# Happy Holidays!



## paletteone (Dec 21, 2011)

To all the airplane nuts out there!


----------



## DerAdlerIstGelandet (Dec 22, 2011)

Merry Christmas to you as well. (Yes I said Christmas...).


----------



## Readie (Dec 22, 2011)

Its nearly Christmas and after a turbulent year I'm glad.
Best wishes to everyone for a peaceful holiday / Christmas and 2012
Take it easy
John


----------



## Airframes (Dec 22, 2011)

Heck! Is it Christmas already?!!
I guess I must have missed Easter then!
All the best to all right thinking, caring, compassionate and loving human beings, wherever they might live.
All the rest can **** off !


----------



## B-17engineer (Dec 22, 2011)

Airframes said:


> Heck! Is it Christmas already?!!
> I guess I must have missed Easter then!
> All the best to all right thinking, caring, compassionate and loving human beings, wherever they might live.
> All the rest can **** off !



I like the way you think...

Merry Christmas guys!


----------



## Aaron Brooks Wolters (Dec 22, 2011)

Merry Christmas and Happy New Year guys and gals!!!!!!!!!!!!!


----------



## vikingBerserker (Dec 22, 2011)

Too all my friends as well!


----------



## paletteone (Dec 23, 2011)

DerAdlerIstGelandet said:


> Merry Christmas to you as well. (Yes I said Christmas...).
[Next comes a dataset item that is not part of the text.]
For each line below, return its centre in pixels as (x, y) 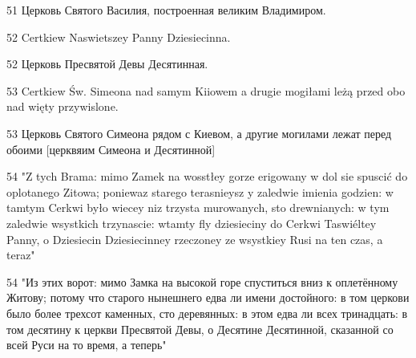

Actually I meant to say "Frohe Weihnachten". Ein Prosit


----------



## Geedee (Dec 23, 2011)

To all you guys 'n' gals out there in WW2aircraft.netland, you have a fantastic break doing whatever it is you end up doing. Take time to sit back and chill at least once over the break !!


----------



## DBII (Dec 23, 2011)

Cool poem. Merry Christmas all

DBII


----------



## mikewint (Dec 23, 2011)

Terry, well, never been right thinking in my entire life, caring compassionate well on my best days but a Merry Christmas and a Happy Prosperous New year to everyone


----------



## A4K (Dec 23, 2011)

Boldog Karácsónyt mindenkinek! (Merry Christmas everyone!)


----------



## Gnomey (Dec 24, 2011)

Merry Christmas everyone!


----------



## Wurger (Dec 24, 2011)

Merry Christmas all.


----------



## wheelsup_cavu (Dec 24, 2011)

Merry Christmas to all Yall's. 


Wheels


----------



## Thorlifter (Dec 25, 2011)

Everyone have a safe, happy Christmas


----------



## Tangopilot89 (Dec 25, 2011)

Merry Christmas all you aviation fans, and a prosperous New Year! Stay safe and enjoy.

Andy


----------



## v2 (Dec 25, 2011)

Merry Christmas friends


----------



## ccheese (Dec 25, 2011)

Merry Christmas to all my friends, all over the world !

Charles


----------



## ToughOmbre (Dec 25, 2011)

Merry Christmas to all!

And a happy and safe New Year!

TO


----------



## mikewint (Dec 25, 2011)

Well me, I'm a permanent fixture on Santa's Naughty List but all the rest of you have a very very Merry Christmas and a happy and prosperous New Year. Remember it all ends 12/21/12


----------



## DerAdlerIstGelandet (Dec 26, 2011)

Well just got back from a weekend with the family. Hope everyone's Christmas was a good one.


----------